Integrative transcript library for Branchiostoma floridae (www.bio-add.org/InTrans/)
Copyright (C) 2017 ZhiLiang Ji (appo@xmu.edu.cn)
This software is suitable for all unix-like system with python(version 2.7.7) installed.
One python module was required before usage : configparser3.5.0.
Moreover, three already published softwares should be correctly installed in advance, and
make sure they had been add to your system environment variables. The three softwares are:
(1) IDBA (version 1.1.1) https://github.com/loneknightpy/idba
(2) CD-HIT (version 4.5.4) http://www.bioinformatics.org/cd-hit/
(3) CAP3 (version 12/21/07) http://seq.cs.iastate.edu/cap3.html
of course, for softwares mentioned above, other version is allowed. However, the pipeline operated
stably with the recommended version.
Simply installed by extracting the software package
In the package folder you extracted, there are three files and one derectory : "InTrans.py", "run.cfg", "__init__.py" and "test_data"

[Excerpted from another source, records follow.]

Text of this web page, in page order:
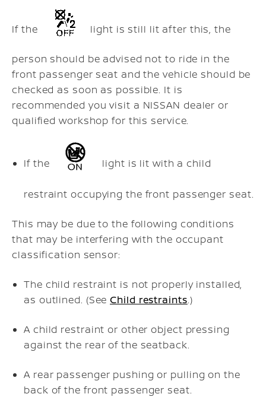
If the light is still lit after this, the
person should be advised not to ride in the
front passenger seat and the vehicle should be
checked as soon as possible. It is
recommended you visit a NISSAN dealer or
qualified workshop for this service.
If the light is lit with a child
restraint occupying the front passenger seat.
This may be due to the following conditions
that may be interfering with the occupant
classification sensor:
The child restraint is not properly installed,
as outlined. (SeeChild restraints.)
A child restraint or other object pressing
against the rear of the seatback.
A rear passenger pushing or pulling on the
back of the front passenger seat.
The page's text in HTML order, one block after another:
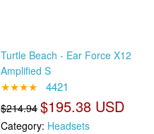
Turtle Beach - Ear Force X12
Amplified S
★★★★ 4421
$214.94 $195.38 USD
Category: Headsets
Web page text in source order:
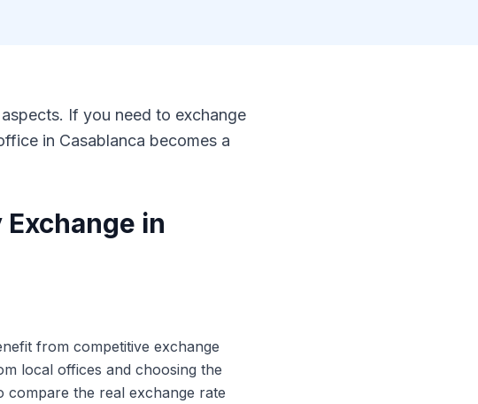
If you need to exchange
in Casablanca becomes a
in
from competitive exchange
local offices and choosing the
the real exchange rate
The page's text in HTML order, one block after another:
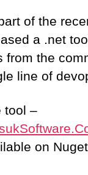
of the
a .net
from the
line of
tool –
on
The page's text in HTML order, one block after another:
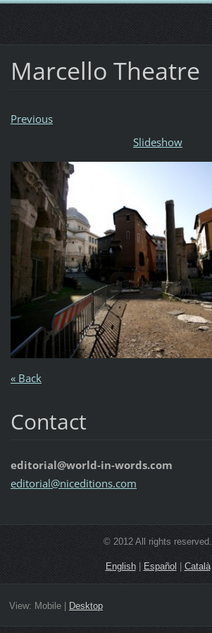
Marcello Theatre
Previous
Slideshow
« Back
Contact
editorial@world-in-words.com
editorial@niceditions.com
© 2012 All rights reserved.
English| Español Català
View: Mobile| Desktop
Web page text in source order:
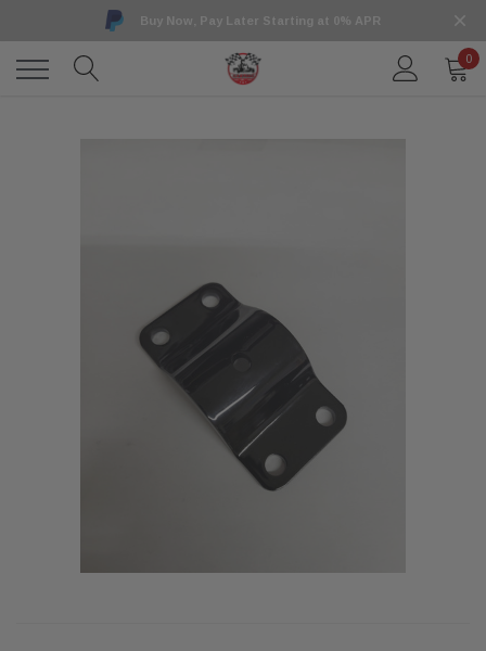
Buy Now, Pay Later Starting at 0% APR
0
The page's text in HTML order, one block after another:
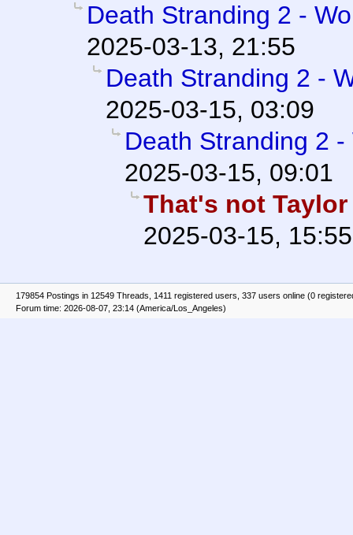
Death Stranding 2 -
2025-03-13, 21:55
Death Stranding 2 -
2025-03-15, 03:09
Death Stranding 2
2025-03-15, 09:01
That's not
2025-03-15, 15:55
179854 Postings in 12549 Threads, 1411 registered users, 337 users online (0
Forum time: 2026-08-07, 23:14 (America/Los_Angeles)
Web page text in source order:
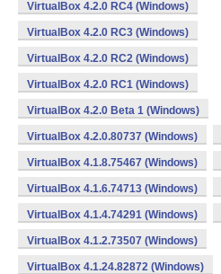
VirtualBox 4.2.0 RC4 (Windows)
VirtualBox 4.2.0 RC3 (Windows)
VirtualBox 4.2.0 RC2 (Windows)
VirtualBox 4.2.0 RC1 (Windows)
VirtualBox 4.2.0 Beta 1 (Windows)
VirtualBox 4.2.0.80737 (Windows)
VirtualBox 4.1.8.75467 (Windows)
VirtualBox 4.1.6.74713 (Windows)
VirtualBox 4.1.4.74291 (Windows)
VirtualBox 4.1.2.73507 (Windows)
VirtualBox 4.1.24.82872 (Windows)
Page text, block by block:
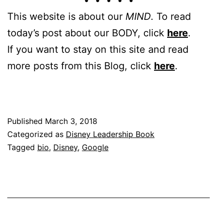
This website is about our MIND. To read
today’s post about our BODY, click here.
If you want to stay on this site and read
more posts from this Blog, click here.
Published March 3, 2018
Categorized as Disney Leadership Book
Tagged bio, Disney, Google
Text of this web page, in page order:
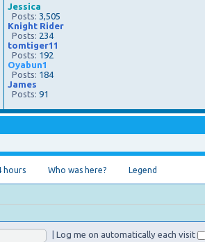
Jessica
Posts: 3,505
Knight Rider
Posts: 234
tomtiger11
Posts: 192
Oyabun1
Posts: 184
James
Posts: 91
hours Who was here? Legend
|Log me on automatically each visit
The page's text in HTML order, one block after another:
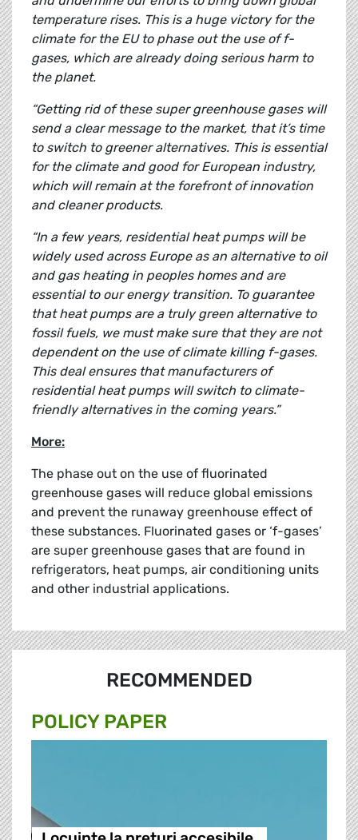
temperature rises. This is a huge victory for the
climate for the EU to phase out the use of f-
gases, which are already doing serious harm to
the planet.
“Getting rid of these super greenhouse gases will
send a clear message to the market, that it’s time
to switch to greener alternatives. This is essential
for the climate and good for European industry,
which will remain at the forefront of innovation
and cleaner products.
“In a few years, residential heat pumps will be
widely used across Europe as an alternative to oil
and gas heating in peoples homes and are
essential to our energy transition. To guarantee
that heat pumps are a truly green alternative to
fossil fuels, we must make sure that they are not
dependent on the use of climate killing f-gases.
This deal ensures that manufacturers of
residential heat pumps will switch to climate-
friendly alternatives in the coming years.”
More:
The phase out on the use of fluorinated
greenhouse gases will reduce global emissions
and prevent the runaway greenhouse effect of
these substances. Fluorinated gases or ‘f-gases’
are super greenhouse gases that are found in
refrigerators, heat pumps, air conditioning units
and other industrial applications.
RECOMMENDED
POLICY PAPER

(1) "InTrans.py" is the software executed file
(2) "run.cfg" is the configure file
, which contains a series of important parameters. For correctly running with your data, you set the right parameter value in "run.cfg" file. Detail of these parameters is writed in "run.cfg"
, or if you confused, please see the corresponding software manual.
(1) the default maximun read length of IDBA is 128 bp
, if your read is longer than that, you should change
the vaue of 128 to longer one (e.g. 250) in "xx/idba-xxx/src/sequence/short_sequence.h" :
"static const uint32_t kMaxShortSequence = 128;"
->
"static const uint32_t kMaxShortSequence = 250;"
(2) correspondingly, you should also change the default kmer unit to bigger one(e.g. 8) in "xx/idba-xxxsrc/basic/kmer.h":
"static const uint32_t kNumUint64 = 4;"
->
"static const uint32_t kNumUint64 = 8;"
(3) recompile IDBA after modification to make new read length and kmer working
If individual parameter value had been set in "run.cfg" file, then run the pipeline with:
$ python InTrans.py run.cfg
For example, you can make a test running with datas in "test_data"
:
(1) run without heterogeneous data, corresponding configure file is run_fq.cfg
:
$ cd ./test_data/
$ python ../InTrans.py run_fq.cfg
(2) run with heterogeneous data, corresponding configure file is run_fq_heterogen.cfg
:
$ cd ./test_data/
$ python ../InTrans.py run_fq_heterogen.cfg
Two folders and one log file were generated after the program runs out:
(1) "output" folder
contains the final transcript file, which in fasta format.
(2) "temp_output" folder
contains the temporary file during running, include output of IDBA, CD-HIT, and CAP3.